Frank Ros tackles South Carolina’s George Rogers in a game early in the 1980 championship season. (Courtesy Ros Family)/Dawgnation)

You’d never know it by his accent. It comes with a thick Southern drawl inherent to someone from Taylors, S.C., which is from where Ros came to UGA. But Ros is actually Francisco Perales Ros V, a first-generation Spanish immigrant. His family came to America as political refugees when he was just 5 years old.

Frank’s father, Francisco Austuriano Ros IV, was imprisoned for two years in Barcelona after he created a newsletter for the Catalonian people during the dictatorship of Francisco Franco. He would go on to become a mechanical engineer and would eventually come to the U.S. to introduce and service textile machines for a Spanish company whose clientele included North Carolina’s Burlington Industries.

Greenville, S.C., used to host an annual international textile fair, and that’s how the Ros family came to settle in that area. But it took a hunger strike and a bunch of other drama by Ros’s father to gain clearance to permanently relocate and move his family to America. Before that they’d spend months and, at one point, a year apart.

Rode ‘The Independence’ to the USA

Fittingly, they came to America on ship named “The Independence” and docked in New York City.
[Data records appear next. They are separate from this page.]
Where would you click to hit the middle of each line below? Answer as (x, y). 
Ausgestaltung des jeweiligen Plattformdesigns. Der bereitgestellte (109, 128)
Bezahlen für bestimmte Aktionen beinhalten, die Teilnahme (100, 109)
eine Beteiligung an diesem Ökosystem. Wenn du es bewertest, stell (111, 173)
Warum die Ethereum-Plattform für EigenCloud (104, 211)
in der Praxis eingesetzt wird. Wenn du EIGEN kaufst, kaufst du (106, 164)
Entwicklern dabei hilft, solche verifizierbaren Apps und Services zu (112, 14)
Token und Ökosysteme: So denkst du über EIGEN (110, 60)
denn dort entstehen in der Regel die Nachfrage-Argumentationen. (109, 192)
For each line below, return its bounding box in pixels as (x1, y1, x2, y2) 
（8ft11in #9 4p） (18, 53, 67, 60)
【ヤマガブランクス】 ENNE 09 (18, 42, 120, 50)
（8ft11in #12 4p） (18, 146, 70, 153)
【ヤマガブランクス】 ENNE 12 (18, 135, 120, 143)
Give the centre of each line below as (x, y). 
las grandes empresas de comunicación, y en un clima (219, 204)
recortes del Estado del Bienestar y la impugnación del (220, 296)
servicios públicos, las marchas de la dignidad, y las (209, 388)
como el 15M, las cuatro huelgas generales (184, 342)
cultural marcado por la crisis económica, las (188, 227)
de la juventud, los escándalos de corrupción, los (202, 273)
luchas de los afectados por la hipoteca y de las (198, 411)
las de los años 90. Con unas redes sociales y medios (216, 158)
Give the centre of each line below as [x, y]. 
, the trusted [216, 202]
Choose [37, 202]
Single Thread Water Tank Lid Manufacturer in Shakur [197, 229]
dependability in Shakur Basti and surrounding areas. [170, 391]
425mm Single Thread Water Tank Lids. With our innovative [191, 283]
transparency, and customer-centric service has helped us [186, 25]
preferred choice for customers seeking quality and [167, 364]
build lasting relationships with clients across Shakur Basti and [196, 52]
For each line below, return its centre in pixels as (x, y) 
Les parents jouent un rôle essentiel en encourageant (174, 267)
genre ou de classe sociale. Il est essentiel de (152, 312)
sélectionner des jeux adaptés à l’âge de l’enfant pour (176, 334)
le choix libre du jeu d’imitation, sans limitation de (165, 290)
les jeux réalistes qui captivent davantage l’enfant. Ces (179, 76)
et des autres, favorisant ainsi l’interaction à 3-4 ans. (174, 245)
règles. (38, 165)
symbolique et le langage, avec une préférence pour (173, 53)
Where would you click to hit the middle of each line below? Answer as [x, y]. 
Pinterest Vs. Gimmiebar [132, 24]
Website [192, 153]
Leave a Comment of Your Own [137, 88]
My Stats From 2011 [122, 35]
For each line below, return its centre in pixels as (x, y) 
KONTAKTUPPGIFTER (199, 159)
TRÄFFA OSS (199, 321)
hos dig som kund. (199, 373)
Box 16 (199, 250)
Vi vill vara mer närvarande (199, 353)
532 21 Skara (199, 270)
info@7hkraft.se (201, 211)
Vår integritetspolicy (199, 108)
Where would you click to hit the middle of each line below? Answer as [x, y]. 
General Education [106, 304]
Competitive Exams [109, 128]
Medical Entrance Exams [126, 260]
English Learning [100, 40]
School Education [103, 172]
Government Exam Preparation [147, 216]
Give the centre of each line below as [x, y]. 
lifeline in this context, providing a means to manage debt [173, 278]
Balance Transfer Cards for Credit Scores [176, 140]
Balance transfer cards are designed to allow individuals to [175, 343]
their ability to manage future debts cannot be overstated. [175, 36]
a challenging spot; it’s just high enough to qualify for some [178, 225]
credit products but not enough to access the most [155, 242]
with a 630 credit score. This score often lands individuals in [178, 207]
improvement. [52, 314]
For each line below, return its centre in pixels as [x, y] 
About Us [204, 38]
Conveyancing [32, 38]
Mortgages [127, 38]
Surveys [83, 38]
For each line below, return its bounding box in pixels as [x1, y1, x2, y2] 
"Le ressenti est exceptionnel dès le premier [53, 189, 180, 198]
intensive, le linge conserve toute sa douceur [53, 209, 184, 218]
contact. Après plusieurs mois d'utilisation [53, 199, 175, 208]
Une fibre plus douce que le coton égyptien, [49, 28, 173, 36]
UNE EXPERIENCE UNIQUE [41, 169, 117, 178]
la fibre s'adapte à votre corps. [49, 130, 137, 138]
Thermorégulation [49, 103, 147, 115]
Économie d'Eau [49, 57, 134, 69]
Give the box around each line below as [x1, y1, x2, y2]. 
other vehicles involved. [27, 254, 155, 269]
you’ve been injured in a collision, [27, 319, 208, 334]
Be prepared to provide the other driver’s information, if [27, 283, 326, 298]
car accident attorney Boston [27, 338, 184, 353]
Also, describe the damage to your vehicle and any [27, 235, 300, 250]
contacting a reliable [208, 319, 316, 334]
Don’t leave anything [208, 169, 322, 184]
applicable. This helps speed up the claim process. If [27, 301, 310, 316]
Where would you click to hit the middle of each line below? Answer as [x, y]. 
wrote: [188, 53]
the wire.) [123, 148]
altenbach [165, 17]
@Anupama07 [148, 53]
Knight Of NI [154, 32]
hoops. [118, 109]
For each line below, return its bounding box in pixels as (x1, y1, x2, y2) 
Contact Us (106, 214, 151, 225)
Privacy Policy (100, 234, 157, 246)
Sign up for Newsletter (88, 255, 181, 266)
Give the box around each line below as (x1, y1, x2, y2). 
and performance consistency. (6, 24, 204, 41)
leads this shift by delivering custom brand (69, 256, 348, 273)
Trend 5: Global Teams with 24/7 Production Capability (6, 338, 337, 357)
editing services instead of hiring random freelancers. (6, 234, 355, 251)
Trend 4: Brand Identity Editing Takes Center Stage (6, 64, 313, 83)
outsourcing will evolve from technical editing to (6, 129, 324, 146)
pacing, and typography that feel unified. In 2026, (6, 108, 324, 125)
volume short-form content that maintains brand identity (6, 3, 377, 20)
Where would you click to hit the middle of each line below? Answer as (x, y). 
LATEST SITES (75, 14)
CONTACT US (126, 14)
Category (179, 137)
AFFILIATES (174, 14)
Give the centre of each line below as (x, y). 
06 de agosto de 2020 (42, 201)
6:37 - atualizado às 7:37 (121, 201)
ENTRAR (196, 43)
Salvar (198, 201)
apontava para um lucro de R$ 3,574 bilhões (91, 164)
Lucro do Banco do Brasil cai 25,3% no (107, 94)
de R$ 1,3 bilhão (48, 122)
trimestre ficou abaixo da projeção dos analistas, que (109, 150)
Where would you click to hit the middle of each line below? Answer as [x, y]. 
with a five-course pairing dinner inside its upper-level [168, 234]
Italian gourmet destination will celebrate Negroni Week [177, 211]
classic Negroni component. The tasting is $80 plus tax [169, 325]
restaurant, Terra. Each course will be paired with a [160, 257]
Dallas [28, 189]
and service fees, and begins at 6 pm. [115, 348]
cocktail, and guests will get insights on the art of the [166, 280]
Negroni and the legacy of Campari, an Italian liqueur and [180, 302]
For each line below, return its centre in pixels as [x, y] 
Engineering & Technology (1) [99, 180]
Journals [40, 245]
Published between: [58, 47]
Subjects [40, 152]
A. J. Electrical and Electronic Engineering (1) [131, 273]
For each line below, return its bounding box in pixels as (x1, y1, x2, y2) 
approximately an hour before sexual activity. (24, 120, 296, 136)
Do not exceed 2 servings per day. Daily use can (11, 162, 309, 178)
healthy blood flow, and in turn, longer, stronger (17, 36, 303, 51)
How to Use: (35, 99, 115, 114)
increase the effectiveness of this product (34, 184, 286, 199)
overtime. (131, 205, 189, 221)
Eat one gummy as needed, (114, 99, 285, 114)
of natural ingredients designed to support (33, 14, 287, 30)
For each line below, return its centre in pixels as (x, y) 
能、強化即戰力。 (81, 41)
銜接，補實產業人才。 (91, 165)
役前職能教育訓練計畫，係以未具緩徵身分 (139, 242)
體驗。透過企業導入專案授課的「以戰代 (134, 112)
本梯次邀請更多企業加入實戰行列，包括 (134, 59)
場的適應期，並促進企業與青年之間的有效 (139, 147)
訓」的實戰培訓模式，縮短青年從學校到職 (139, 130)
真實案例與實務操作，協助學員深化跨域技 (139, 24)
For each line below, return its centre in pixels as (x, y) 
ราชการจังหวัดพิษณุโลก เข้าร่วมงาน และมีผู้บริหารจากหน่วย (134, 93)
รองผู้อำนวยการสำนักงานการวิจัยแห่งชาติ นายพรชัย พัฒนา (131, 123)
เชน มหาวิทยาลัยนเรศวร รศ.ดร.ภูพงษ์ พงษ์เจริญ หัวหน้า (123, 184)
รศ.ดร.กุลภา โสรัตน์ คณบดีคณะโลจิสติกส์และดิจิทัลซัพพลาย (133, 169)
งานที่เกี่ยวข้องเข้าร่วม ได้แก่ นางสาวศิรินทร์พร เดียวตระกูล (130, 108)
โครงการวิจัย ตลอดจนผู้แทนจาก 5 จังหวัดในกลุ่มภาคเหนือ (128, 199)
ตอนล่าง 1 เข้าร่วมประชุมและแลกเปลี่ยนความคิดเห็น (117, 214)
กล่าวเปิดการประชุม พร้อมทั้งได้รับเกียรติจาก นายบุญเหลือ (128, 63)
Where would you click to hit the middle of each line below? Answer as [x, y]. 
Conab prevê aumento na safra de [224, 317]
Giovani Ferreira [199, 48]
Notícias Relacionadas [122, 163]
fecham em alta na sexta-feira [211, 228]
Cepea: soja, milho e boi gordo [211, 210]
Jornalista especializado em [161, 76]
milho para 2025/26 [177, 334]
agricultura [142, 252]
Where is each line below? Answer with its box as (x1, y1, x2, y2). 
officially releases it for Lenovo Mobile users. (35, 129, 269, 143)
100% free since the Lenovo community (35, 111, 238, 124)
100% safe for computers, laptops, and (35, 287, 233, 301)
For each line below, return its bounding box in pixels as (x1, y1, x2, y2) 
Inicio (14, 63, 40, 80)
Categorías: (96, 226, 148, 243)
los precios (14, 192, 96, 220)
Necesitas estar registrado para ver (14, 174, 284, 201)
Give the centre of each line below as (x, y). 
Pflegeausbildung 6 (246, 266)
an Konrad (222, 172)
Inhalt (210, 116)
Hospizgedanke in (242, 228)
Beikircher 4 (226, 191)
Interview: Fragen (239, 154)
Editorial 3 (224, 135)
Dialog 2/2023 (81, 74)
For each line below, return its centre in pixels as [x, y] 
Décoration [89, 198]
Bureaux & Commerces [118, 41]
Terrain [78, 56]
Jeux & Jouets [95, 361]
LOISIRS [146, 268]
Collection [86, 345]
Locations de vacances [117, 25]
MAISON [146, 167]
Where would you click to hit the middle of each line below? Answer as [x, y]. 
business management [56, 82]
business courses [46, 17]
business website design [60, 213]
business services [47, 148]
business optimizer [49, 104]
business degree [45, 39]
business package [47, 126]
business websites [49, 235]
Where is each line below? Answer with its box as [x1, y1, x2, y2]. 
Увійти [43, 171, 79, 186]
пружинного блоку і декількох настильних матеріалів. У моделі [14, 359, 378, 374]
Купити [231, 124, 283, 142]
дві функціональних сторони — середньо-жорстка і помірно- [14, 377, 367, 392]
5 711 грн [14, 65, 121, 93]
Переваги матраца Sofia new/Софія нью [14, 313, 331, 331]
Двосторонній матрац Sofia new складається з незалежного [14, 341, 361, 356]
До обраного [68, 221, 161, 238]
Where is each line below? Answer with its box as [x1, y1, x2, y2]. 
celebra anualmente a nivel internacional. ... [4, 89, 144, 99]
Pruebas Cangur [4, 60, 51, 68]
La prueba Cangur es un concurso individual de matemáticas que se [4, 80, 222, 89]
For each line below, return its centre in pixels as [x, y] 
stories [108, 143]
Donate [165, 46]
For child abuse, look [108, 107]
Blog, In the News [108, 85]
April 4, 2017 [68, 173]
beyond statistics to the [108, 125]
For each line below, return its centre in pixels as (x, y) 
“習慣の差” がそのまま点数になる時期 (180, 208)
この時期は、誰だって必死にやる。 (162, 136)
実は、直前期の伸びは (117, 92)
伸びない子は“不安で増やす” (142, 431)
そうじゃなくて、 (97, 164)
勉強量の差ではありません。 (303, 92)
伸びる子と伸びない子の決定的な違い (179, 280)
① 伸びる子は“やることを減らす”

“I remember that morning,” Ros recalled. “It was November, so it was cold, and Dad came to our room and said, ‘get your coats on. I want to show you something.’ We went up to the deck and you could see the statue of Liberty. Literally it was so close you felt like you could touch it. We docked there and flew to Greenville. We were probably the first Spanish family in Greenville.”

Frank Ros, linebacker and captain on Georgia’s 1980 national championship team, poses with the citizenship document and American flag he received in 1998. (Nate Gettleman/DawgNation)/Dawgnation)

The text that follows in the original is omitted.